Let's now slightly increase the difficulty of our examples

Example 3 :-

console.log(user1); // line 1
// console.log(user2); // line 2
var user1 = "John Doe"; // line 3
let user2 = "Jane Doe"; // line 4

console.log(`user1 is ${user1} and user2 is ${user2}`); // line 5

sayName(); // accessing before defining // line 6
function sayName () { // line 7
    console.log("inside sayName function");
}

// sayName2(); // line 8
console.log(sayName2); // line 9
var sayName2 = function () { // line 10
    console.log("inside sayName2 function");
}

sayName2(); // line 11

Running this code :-

During the compilation phase (when the JS Engine parses the code) the JS Engine scans and analyzes the code to identify and record the variables and functions declared in the global scope, as well as those defined in any other function or block scope within the code. This information is then used later for creating the variable object (global memory) for each execution context.
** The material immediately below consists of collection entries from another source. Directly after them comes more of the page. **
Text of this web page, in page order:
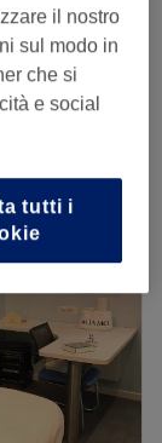
€ 70
–20:00
–
Chiuso
concederti
è
il nostro
sul modo in
che si
e social
tutti i
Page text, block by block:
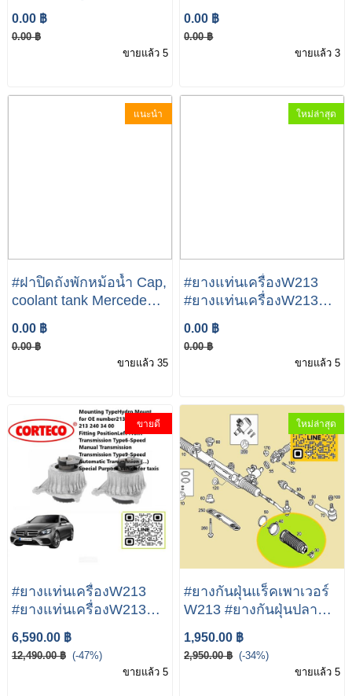
W205 W213 W238
W257 เบอร์ 205 330 55
01-56 01 ยี่ห้อ
0.00 ฿
0.00 ฿
ขายแล้ว 5
Auxiliary Fan Assembly
0999061100 /
A0999061100
0.00 ฿
0.00 ฿
ขายแล้ว 3
แนะนำ
#ฝาปิดถังพักหม้อน้ำ Cap,
coolant tank Mercedes-
0.00 ฿
0.00 ฿
ขายแล้ว 35
ใหม่ล่าสุด
#ยางแท่นเครื่องW213
#ยางแท่นเครื่องW213ดี
เบนซ์ เครื่อง OM654 รุ่น
W205 W213 CLS(W257)
0.00 ฿
0.00 ฿
ขายแล้ว 5
ขายดี
#ยางแท่นเครื่องW213
#ยางแท่นเครื่องW213ดี
เชล #corteco | เบนซ์
เครื่อง OM654 รุ่น W205
W213 CLS(W257) |
6,590.00 ฿
12,490.00 ฿ (-47%)
ขายแล้ว 5
ใหม่ล่าสุด
#ยางกันฝุ่นแร็คเพาเวอร์
W213 #ยางกันฝุ่นปลาย
แร็คแร็คเพาเวอร์ W213
#ลูกหมากแร็คW213 #ไม้
ตีกลองW213 W205
1,950.00 ฿
2,950.00 ฿ (-34%)
ขายแล้ว 5
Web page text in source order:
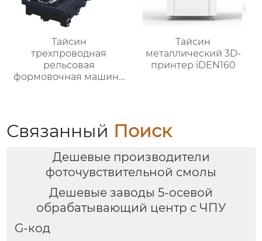
Тайсин
трехпроводная
рельсовая
формовочная машина
Тайсин
металлический 3D-
принтер iDEN160
Связанный Поиск
Дешевые производители
фоточувствительной смолы
Дешевые заводы 5-осевой
обрабатывающий центр с ЧПУ
G-код
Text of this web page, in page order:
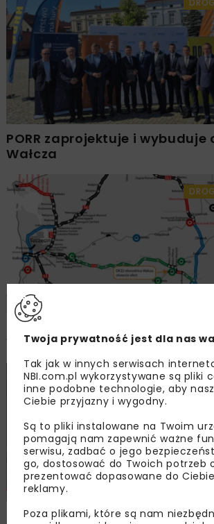
PORR zaprojektuje i wybuduje
Wałcza
Otwarto oferty na realizację
Wałcza
Przetarg na projekt i budowę
Twoja prywatność jest dla nas
Tak jak w innych serwisach
NBI.com.pl wykorzystywane są pliki
inne podobne technologie, aby
Ciebie przyjazny i wygodny.
Są to pliki instalowane na Twoim
pomagają nam zapewnić ważne
serwisu, zadbać o jego
go, dostosować do Twoich potrzeb
prezentować dopasowane do
reklamy.
Poza plikami, które są nam
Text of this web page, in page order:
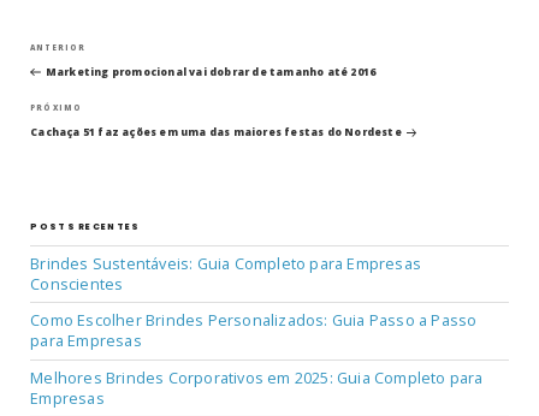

  1. On running the code global execution context will be created, and in the global memory value of this will be set equal to the window object, user1 will be undefined, user2 will be uninitialized and will go into the Temporal dead zone (TDZ), sayName function will be as it is in the global memory because it was created using the function keyword (function declaration), sayName2 will be undefined.

  2. Let's jump to the code execution phase:-

    • Line 1 will print undefined because in the global memory, it was initially set to undefined.

    • Uncommenting line 2 will give you a Reference Error because when we use let or const to define a variable/constant or a function it is initially set to uninitialized inside the global memory. So, accessing a variable that currently is not initialized will give us Reference Error (try uncommenting by yourself and check the result).

    • Line 3 will assign "John Doe" to user1 variable and line 4 will assign "Jane Doe" to user2 variable (now it is initialized).

    • Line 5 will simply print user1 is John Doe and user2 is Jane Doe in the console.

    • Line 6 will call the function and surprisingly we will be able to see the output in the console, this is because we have created this function using the function keyword so, when this function is hoisted to the top of its respective scope it will present in the global scope as it is.

    • Line 7 will do nothing, just the function is defined there.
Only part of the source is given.